C2 Corner: Detection Doesn’t Fail First: Data Does

Brandon Bischoff
Chris Camacho
C2 Corner
December 17, 2025

When security incidents make headlines, detection engineers and threat hunters typically receive well-deserved recognition for identifying threats and stopping attacks. Yet behind every successful detection and every effective threat hunt lies a critical invisible partner, security engineering.

Security engineering provides the foundation that makes detection possible, including the logging infrastructure, telemetry pipelines, normalized data formats, and instrumented systems that give defenders the visibility they need. Without this foundation, even the most sophisticated detection rules would have nothing to analyze, and threat hunters would be searching in the dark.
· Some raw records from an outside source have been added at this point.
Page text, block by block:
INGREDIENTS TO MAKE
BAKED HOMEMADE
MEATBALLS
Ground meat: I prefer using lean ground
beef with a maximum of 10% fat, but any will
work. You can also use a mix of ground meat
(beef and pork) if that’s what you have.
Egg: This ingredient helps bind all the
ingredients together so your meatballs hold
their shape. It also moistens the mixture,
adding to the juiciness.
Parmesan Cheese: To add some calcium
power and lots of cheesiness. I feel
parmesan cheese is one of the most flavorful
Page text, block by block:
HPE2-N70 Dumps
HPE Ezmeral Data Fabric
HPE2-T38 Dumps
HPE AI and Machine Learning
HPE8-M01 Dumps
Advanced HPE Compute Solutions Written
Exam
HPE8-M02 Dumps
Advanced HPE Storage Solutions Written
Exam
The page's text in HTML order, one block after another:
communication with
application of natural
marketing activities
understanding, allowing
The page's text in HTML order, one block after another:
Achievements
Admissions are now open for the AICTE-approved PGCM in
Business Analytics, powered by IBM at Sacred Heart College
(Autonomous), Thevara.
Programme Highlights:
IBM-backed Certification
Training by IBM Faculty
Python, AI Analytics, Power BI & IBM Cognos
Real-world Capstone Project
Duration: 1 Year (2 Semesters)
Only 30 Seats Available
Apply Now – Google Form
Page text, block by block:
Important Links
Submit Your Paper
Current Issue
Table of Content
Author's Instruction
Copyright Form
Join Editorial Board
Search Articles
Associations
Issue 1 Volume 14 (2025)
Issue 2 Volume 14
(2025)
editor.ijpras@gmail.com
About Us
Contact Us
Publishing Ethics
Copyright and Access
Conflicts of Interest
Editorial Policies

This collaboration between security engineering and detection teams represents one of the most important, and least discussed, partnerships in modern cybersecurity.

Telemetry

Detection engineering and threat hunting are fundamentally dependent on data. Security telemetry involves data collection, analysis, and interpretation from various IT infrastructure sources to monitor for suspicious activities, vulnerabilities, or potential breaches. The quality, availability, and structure of that data directly determines what threats can be detected and how quickly hunters can operate.

Security engineers build and maintain the telemetry infrastructure that collects this critical data. Core infrastructure is equipped with customized security agents that generate detailed telemetry and provide host-based intrusion detection, creating the visibility that downstream security operations depend upon.
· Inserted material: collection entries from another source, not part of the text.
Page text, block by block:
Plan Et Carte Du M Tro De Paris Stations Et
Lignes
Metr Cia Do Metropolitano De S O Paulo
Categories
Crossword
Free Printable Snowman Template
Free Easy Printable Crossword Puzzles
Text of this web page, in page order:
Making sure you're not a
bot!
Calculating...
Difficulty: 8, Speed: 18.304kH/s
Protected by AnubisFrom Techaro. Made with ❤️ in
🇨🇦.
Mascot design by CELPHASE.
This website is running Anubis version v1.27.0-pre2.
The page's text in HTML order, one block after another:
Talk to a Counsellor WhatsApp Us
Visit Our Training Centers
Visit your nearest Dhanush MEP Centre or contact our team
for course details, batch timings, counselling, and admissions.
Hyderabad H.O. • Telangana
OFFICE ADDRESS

This isn't just about turning on logging. Security telemetry enables the early identification of anomalous or malicious activities within a network, and timely access to relevant data allows security teams to respond swiftly to incidents. When security engineering gets telemetry right, detection engineers can build high-fidelity rules and threat hunters can move quickly through investigations.

When telemetry infrastructure fails, through gaps in coverage, poor data quality, or performance issues, even the best detection rules become ineffective, and threat hunts slow to a crawl.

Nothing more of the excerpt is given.